$12.7M demolition of Allentown State Hospital begins

Stacy Wescoe//May 14, 2020

$12.7M demolition of Allentown State Hospital begins

Stacy Wescoe//May 14, 2020

Starting immediately, a Gilbertsville demolition firm will begin taking down the buildings and structures of the Allentown State Hospital property. (PHOTO/FILE) –


Demolition work is beginning at the former Allentown State Hospital on Hanover Avenue in East Allentown.

Troy Thompson, spokesman for the Pennsylvania Department of General Services, which oversees the property, said the initial job conference was held Wednesday. That’s the official first step of the project and work can now begin.

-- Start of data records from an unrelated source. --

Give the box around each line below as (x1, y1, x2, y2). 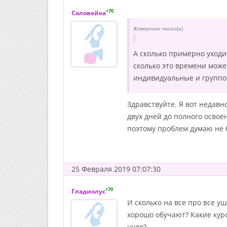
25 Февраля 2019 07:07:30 (71, 164, 161, 174)
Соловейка (71, 9, 106, 17)
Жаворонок (133, 25, 161, 32)
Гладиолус (71, 187, 105, 196)
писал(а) (161, 25, 183, 32)
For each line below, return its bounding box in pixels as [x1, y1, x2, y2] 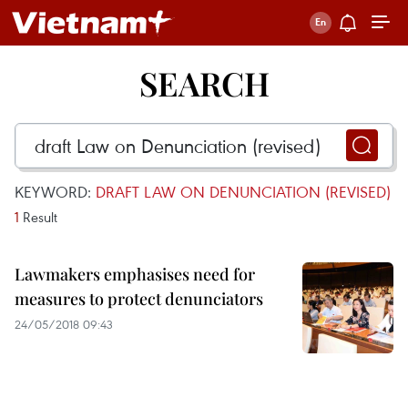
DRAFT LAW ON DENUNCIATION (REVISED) [96, 181, 391, 202]
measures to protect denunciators [15, 288, 263, 310]
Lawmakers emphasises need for [15, 263, 255, 285]
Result [19, 208, 57, 226]
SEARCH [138, 61, 270, 105]
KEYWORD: [15, 181, 96, 202]
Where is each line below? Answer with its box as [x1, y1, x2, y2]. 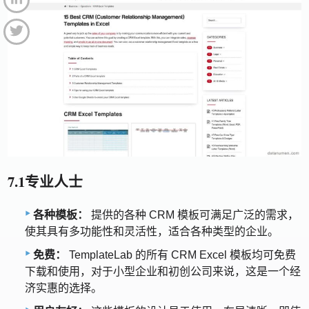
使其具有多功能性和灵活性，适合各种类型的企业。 [25, 225, 279, 237]
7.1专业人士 [8, 171, 83, 192]
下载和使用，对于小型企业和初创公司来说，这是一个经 [25, 265, 301, 277]
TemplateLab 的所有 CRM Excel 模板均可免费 [66, 248, 296, 261]
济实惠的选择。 [25, 281, 102, 294]
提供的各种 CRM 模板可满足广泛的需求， [88, 208, 299, 221]
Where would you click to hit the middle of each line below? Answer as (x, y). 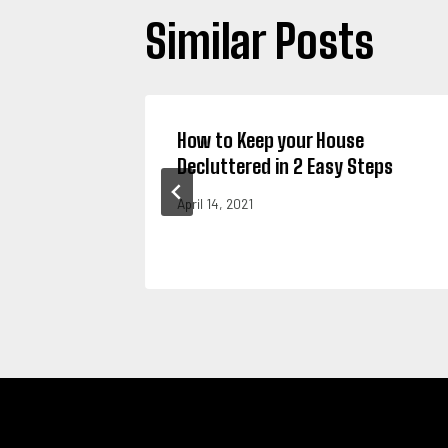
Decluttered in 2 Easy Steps (285, 166)
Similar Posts (259, 42)
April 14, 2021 (215, 203)
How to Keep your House (270, 140)
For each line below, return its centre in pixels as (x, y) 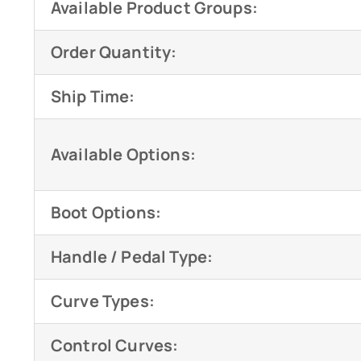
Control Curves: (114, 346)
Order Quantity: (114, 52)
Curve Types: (102, 301)
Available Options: (123, 155)
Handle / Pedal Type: (132, 257)
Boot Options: (106, 213)
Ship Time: (93, 97)
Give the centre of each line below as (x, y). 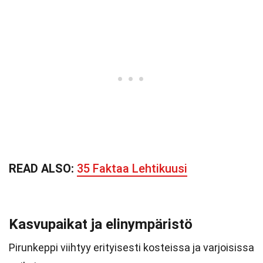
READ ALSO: (43, 168)
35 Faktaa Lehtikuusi (132, 168)
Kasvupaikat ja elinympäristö (101, 224)
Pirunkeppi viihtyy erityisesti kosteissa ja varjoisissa (131, 247)
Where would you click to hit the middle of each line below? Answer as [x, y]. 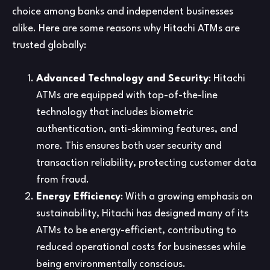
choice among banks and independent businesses [123, 12]
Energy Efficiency [78, 197]
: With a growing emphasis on [187, 197]
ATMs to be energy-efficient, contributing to [136, 231]
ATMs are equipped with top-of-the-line [127, 96]
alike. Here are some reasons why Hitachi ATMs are [126, 29]
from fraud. [63, 180]
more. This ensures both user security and [129, 146]
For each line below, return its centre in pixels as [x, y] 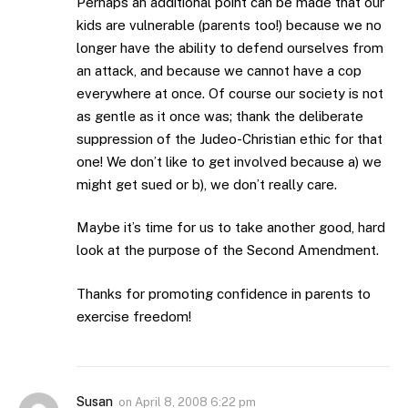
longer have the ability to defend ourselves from [230, 47]
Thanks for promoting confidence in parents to [224, 293]
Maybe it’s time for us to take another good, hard [231, 228]
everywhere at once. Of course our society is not [230, 93]
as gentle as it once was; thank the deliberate [220, 116]
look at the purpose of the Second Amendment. [228, 250]
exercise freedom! [134, 316]
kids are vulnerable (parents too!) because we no [229, 25]
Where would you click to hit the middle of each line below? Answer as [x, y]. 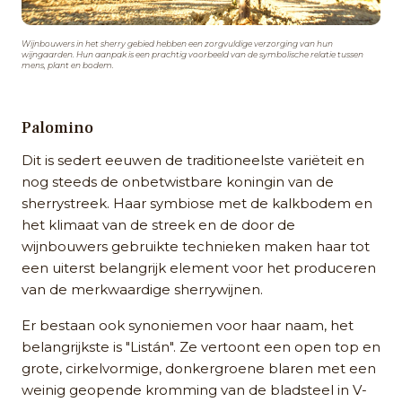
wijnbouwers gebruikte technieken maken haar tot [196, 247]
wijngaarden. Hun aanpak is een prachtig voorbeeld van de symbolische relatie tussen [192, 55]
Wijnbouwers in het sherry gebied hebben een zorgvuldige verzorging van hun [177, 44]
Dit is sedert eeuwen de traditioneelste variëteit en [193, 161]
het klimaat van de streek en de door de [158, 225]
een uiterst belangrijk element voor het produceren [199, 268]
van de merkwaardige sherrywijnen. [142, 290]
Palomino [57, 128]
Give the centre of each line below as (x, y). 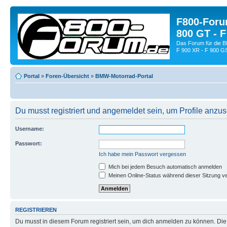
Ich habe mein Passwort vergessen (142, 154)
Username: (30, 128)
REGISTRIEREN (36, 210)
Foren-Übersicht (67, 76)
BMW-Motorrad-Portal (124, 76)
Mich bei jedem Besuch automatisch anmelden (164, 166)
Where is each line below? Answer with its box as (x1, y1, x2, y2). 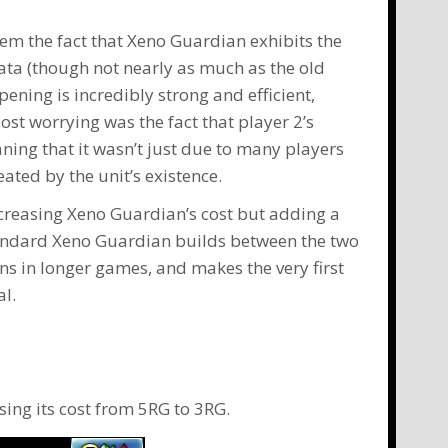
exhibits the (246, 29, 342, 53)
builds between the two (171, 229, 359, 253)
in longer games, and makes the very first (17, 256, 344, 280)
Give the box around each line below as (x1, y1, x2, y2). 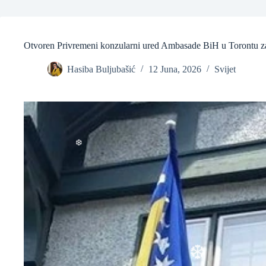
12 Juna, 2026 (148, 64, 201, 75)
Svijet (214, 64, 236, 75)
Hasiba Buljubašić (67, 64, 135, 75)
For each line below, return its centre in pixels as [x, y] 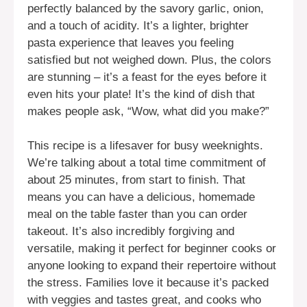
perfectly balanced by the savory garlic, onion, [146, 8]
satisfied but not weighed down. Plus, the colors [149, 60]
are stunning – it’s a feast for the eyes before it [147, 77]
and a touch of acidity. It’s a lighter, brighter [138, 25]
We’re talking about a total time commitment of [147, 163]
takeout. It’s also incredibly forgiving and [131, 232]
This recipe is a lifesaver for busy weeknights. [145, 146]
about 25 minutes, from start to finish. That [136, 180]
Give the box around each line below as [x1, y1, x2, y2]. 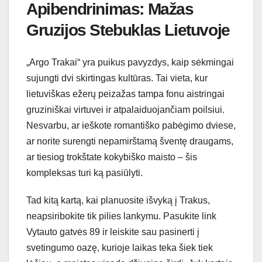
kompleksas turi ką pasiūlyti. [26, 167, 143, 178]
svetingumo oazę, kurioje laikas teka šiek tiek [26, 242, 213, 253]
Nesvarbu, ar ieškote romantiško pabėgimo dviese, [26, 120, 236, 130]
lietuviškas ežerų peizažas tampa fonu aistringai [26, 88, 225, 99]
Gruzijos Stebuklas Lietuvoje [26, 21, 230, 40]
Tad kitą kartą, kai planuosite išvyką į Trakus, [26, 195, 210, 205]
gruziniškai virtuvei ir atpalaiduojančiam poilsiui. [26, 104, 225, 115]
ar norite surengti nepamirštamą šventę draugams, [26, 136, 233, 146]

Thompson said the initial work will be securing the site and prep work to the interiors and exteriors of the 44 structures on the more than 200-acre property.

“The campus has a lot of older building and asbestos is an issue,” he said.

He noted that passers-by won’t be noticing a lot of changes initially.

“You won’t see a building coming down anytime soon, even though the work is beginning immediately,” Thompson said.

The entire demolition project, which is being managed by Neuber Environmental Services Inc. of Gilbertsville, is expected to take around 540 days, which sets an estimated completion date of November 2021.

The demolition will cost about $12.7 million.

The demolition of the historic buildings on the property does not come without controversy. There were numerous protests and petitions and even a lawsuit seeking to save the buildings, some of which were recently featured in M. Night Shyamalan’s 2019 film, “Glass.”

The buildings had stood vacant since closing in 2010 and the state was not able to find a buyer for the property.

The state decided the property would be easier to sell if the aging properties on it were demolished and the property was sold as green space.

After the buildings are demolished the state Department of General Services would begin the bidding process for developers who seek to purchase the property.

A committee was established by the state to oversee the bidding process so that the proposals are chosen for the impact they will have on the community as well as the dollar amount of the bid.

Local developers and elected officials have suggested uses ranging from light industrial to apartments.